A scene like this is a common sight in Ilam starting from mid-March. According to Sharad Subba, the owner of a tea factory in Ilam, this marks the beginning of the tea season that extends through the end of November. Subba said that teas harvested at the beginning and end of the season tend to boast superior quality. It is during these periods that foreign buyers exhibit a heightened demand for tea.

The peak period of tea production in Ilam, however, falls between June and July, making it the busiest time for tea farmers.

According to Subba, a significant portion of the tea produced in Ilam is destined for export. This region is particularly known for its distinctive varieties of black and green teas derived from tea leaves. The starting price for tea made from suiro begins at Rs 10,000 per kilogram. Interestingly, even if produced from the same plant and leaves, teas can possess distinct flavours and styles.

“Tea is an amalgamation of taste, aroma, and visual appeal,” Subba says. “It gratifies all five of our senses.”

The peak period of tea production in Ilam falls between June and July.
The hills of Ilam are ideal for tea production.

And he might be right.
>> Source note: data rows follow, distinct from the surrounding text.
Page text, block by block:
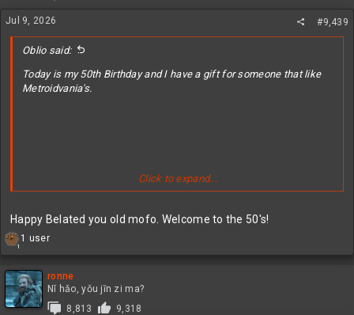
n
s
Jul 9, 2026 #9,439
Oblio said:
Today is my 50th Birthday and I have a gift for someone that like
Metroidvania's.
Steam Key: FZXMK-TKBEG-5WPEN
Click to expand...
Happy Belated you old mofo. Welcome to the 50's!
1
R
c
t
i
1 user
ronne
Nǐ hǎo, yǒu jīn zi ma?
8,813
9,318
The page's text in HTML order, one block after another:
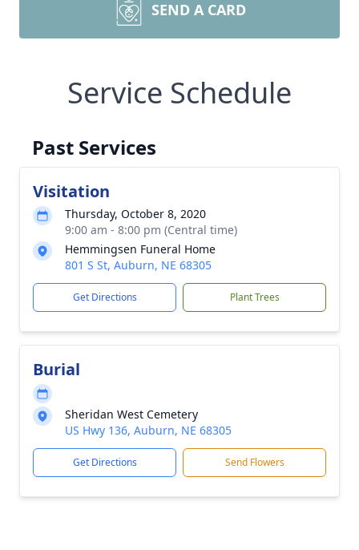
SEND A CARD
Service Schedule
Past Services
Visitation
Thursday, October 8, 2020
9:00 am - 8:00 pm (Central time)
Hemmingsen Funeral Home
801 S St, Auburn, NE 68305
Get Directions Plant Trees
Burial
Sheridan West Cemetery
US Hwy 136, Auburn, NE 68305
Get Directions Send Flowers
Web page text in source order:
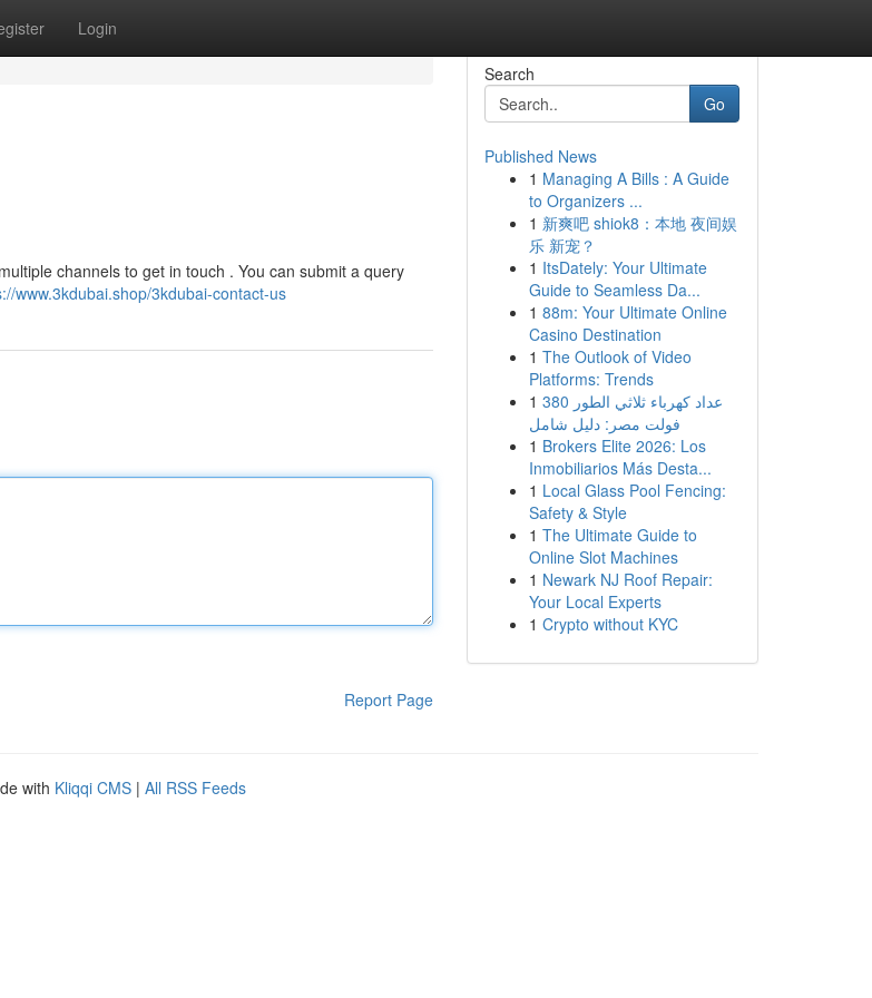
Login
channels to get in touch . You can submit a query
www.3kdubai.shop/3kdubai-contact-us
Report Page
Search
Go
Published News
1 Managing A Bills : A Guide
to Organizers ...
1 新爽吧 shiok8：本地 夜间娱
乐 新宠？
1 ItsDately: Your Ultimate
Guide to Seamless Da...
1 88m: Your Ultimate Online
Casino Destination
1 The Outlook of Video
Platforms: Trends
1 عداد كهرباء ثلاثي الطور 380
فولت مصر: دليل شامل
1 Brokers Elite 2026: Los
Inmobiliarios Más Desta...
1 Local Glass Pool Fencing:
Safety & Style
1 The Ultimate Guide to
Online Slot Machines
1 Newark NJ Roof Repair:
Your Local Experts
1 Crypto without KYC
with Kliqqi CMS | All RSS Feeds

Observing the tea garden with our eyes, inhaling its aroma, savouring its taste, feeling it against our skin, and hearing the sound of tea in the cup, brings enjoyment to the ear.

Placing steaming hot tea in small cups to evoke the gentle sound of flowing water is an art form. Tea, in essence, is more than just a beverage. This revelation dawns upon anyone who has experienced the charm of Ilam’s tea plantations. Yet, there exists a darker underbelly to this picturesque facade. Despite its outward allure and delightful taste, the inner story of tea is not always as pleasant.

Subba said that nurturing tea demands a level of dedication akin to caring for an infant. He noted that this journey is fraught with numerous challenges and hardships for the farmers. In Ilam, farmers engaged in tea plantations often face delays in receiving fertilisers.

Tea producers say tea production is a tough and tedious process.
Tea production goes through various processes.

Additionally, the expense of pesticides can weigh heavily on their finances. Likewise, securing labourers during the crucial tea-picking season proves to be a challenging endeavour as well. The shortage of human resources is so severe that some individuals are turning to alternative forms of agriculture rather than focusing on tending to their tea gardens.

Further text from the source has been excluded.